Testosterone ,Free and Total
Testosterone, Serum 63	ng/dL	6-82	F
Free Testosterone(Direct) 2.2	pg/mL	0.0-2.2	



My GP has a very holistic slant. He also believes, in relation to hormones and menopause, that the "least amount of hormones for the least amount of time" is the most sound treatment. For the first nine months or so this combo worked well. I cannot find a compounded RX near me, so I had to go back to the States more frequently than I wanted. I found an endocrinologist here that checked my blood levels. He thought they were way too low and insisted that I do not need progesterone. My doctor in the States thought they were perfect. Now I am injected with Binodian once every 28 days. It's basically estrogen and testosterone. After a couple of months my endo here did blood work and thought my levels were where they should be. I feel okay, but as I expressed in my previous post I want to feel better. I'll be in the States in October and my GP will freak out when he realizes I've dumped the compounded hormones, that I am taking Binodian, and considering (or by then taking) more testosterone. I'll do blood work there too.
One more thing, I have osteopenia. I also had a right hip replacement in 2003 due to a many years prior (small fracture that caused right hip to become avascular) while teaching my daughters to roller skate.
I have enjoyed being physically fit most of my life. Watching my muscles lose their firmness and my sex drive fall has been like losing part of my identity. I know part of this is hormonal, but part of it is that my exercise program is forced and sporadic due to all of the changes.
My regular GP in TN will want me to go back to the compound. I'm not sure what to do. There are SO many opinions. No one seems to agree on how long I should continue HT after my hysterectomy. I get a different answer every time I ask doctors or anyone.
I dislike self-medicating, but want to feel better and want to take advantage of my stay in MX. I will continue to live here from 6-24 months longer.
Thank you for all of your information and your kindness.
The Binodian has 200.00mg of Enantato de pasTERONA (testosterone) and 4.00mg of Estradiol.

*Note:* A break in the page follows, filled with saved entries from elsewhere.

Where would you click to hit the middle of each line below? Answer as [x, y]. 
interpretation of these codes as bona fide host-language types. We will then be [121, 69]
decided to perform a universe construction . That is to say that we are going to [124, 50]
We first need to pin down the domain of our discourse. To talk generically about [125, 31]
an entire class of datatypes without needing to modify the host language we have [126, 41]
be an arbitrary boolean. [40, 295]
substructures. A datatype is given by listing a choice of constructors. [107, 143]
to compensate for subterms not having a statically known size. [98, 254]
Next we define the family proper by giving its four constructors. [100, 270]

I just purchased a pack of Androgel . I know the 5 gram dose per day is way too much for me. I read that 2.5 per week is about right for a woman. So, maybe half a 5 g per week given MWF would be right. Can anyone help?

Thanks!

----------


## Times Roman

Well, it's clear you know test on a woman is a double edged sword. on the one hand it increases libido, on the other hand, it can cause certain masculinizing effects that you should avoid. I'm not thrilled about the every other day aspect, since a very uneven dose rate. Although I think the 2.5gms/week is the max dose rate (verified at multiple websites), I would still try to apply daily. That would put you at under 0.4gms/day. You may have to experiment and maybe get a scale. Since I haven't tried to scale gel before, this could be tricky and you will have to play around with it. Or you can scale the 2.5grams and just know that has to last for 7 days. But you should do it daily.

----------


## Vettester

I'm sure PPC will chime in pretty soon. She is quite knowledgeable with the female endocrine system. In fact, she's quite knowledgeable with everyone's endocrine system. Your situation could be a little sensitive, I'd definitely keep an eye out for anything PPC can offer.

----------


## SlimmerMe

I agree-----PPC will help you

----------


## MJH

Thanks! I hope PPC does weigh in. I could just measure the Adrogel with a syringe. 

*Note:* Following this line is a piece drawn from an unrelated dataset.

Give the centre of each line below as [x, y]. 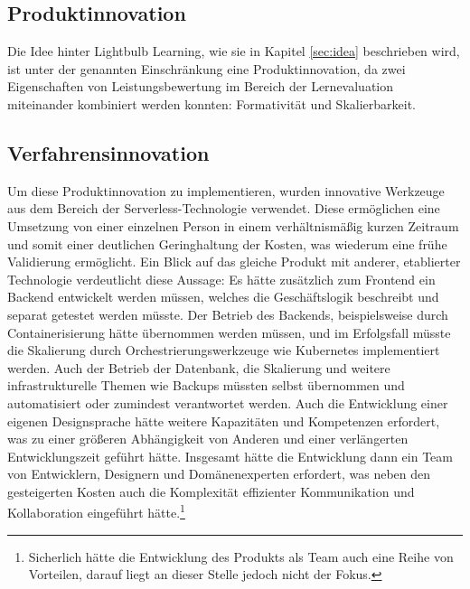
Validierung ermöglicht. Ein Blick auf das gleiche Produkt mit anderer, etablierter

How many grams in 1 milliliter? The answer is 1.
We assume you are converting between gram [water] and milliliter.

So, 2.5 grams should be 2.5 ml. 

I could just start off with .2 ml per day....Thoughts?
I'm sorry to be such a newbie!

----------


## SlimmerMe

When you do figure out your correct testosterone dosage, I suggest DAILY ( for women ) which is what you seem to want to do now.... as opposed to injections every 28 days--this is a good start

and keep asking---this is a great group and you will get help!

----------


## Vettester

I would think that trying to administer AndroGel for a woman would be extremely complicated. Working with a long ester like cypionate (in small amounts) would probably be more consistent and stable than trying figure out if the proper amount of gel is being applied, or even absorbed for that matter.

----------


## PPC

There is not a lot of info on Binodian but what I have found indicates that it is estradiol valerate combined with DHEA. You say testosterone , maybe it has changed but Bayer calls it DHEA or Prasterone. I do not speak spanish but are you sure it is Testosterone over Dehydroepiandrosterone?

If it is Dhea, that is not neccessarily converting to T in your body. One hopes that it will, since in females it often has an androgenic effect but you cannot rely on that down stream process.

That issue along with only 4 mg per month of estradiol valerate make me understand your state of 'not feelin great.' While estradiol valerate does convert to natural estrogen in your body, it involves some processes to get there. Estradiol hemi hydrate is completely bio identical and what we should seek as part of our HRT. You have been using 4 mg per month, I see indications for estradiol valerate injections to treat menopasue symptoms at 10 -20 mg per month. I def think you are tanked in E and T.

E is every bit as important to restore libido in a woman as T is. If you start using T without adequate E levels, irritability, acne, and other slightly masculizing traits can show up. But I doubt you'll grow a beard LOL. E must be the first layer. That is your essence as a woman. It makes you more in tune with your body, allows you to like yourself more and feel more 'female'. This is important for libido. T is the hormone of lust, but female libido is more complicated than just driving that up. Also, surprisingly, E aids in female muscle tone and prevents muscle atrophy, so you'll want to restore that adequately first and foremost. Then you can layer in T. 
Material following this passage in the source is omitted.